- **Work instructions**: Nothing but the lines from the one containing "and teachings of demons, through" through the final line of the listing should appear in the answer, each exactly as written.

=== Section Start ===

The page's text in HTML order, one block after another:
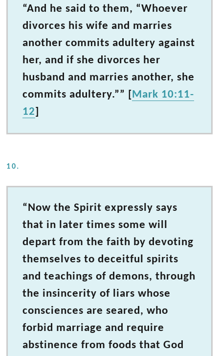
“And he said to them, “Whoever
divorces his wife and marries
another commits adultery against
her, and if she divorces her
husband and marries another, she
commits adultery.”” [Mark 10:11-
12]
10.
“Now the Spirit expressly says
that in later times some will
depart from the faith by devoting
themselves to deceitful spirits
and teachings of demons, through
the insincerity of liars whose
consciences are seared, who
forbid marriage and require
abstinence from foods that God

=== Section End ===

- **Answer section**:
and teachings of demons, through
the insincerity of liars whose
consciences are seared, who
forbid marriage and require
abstinence from foods that God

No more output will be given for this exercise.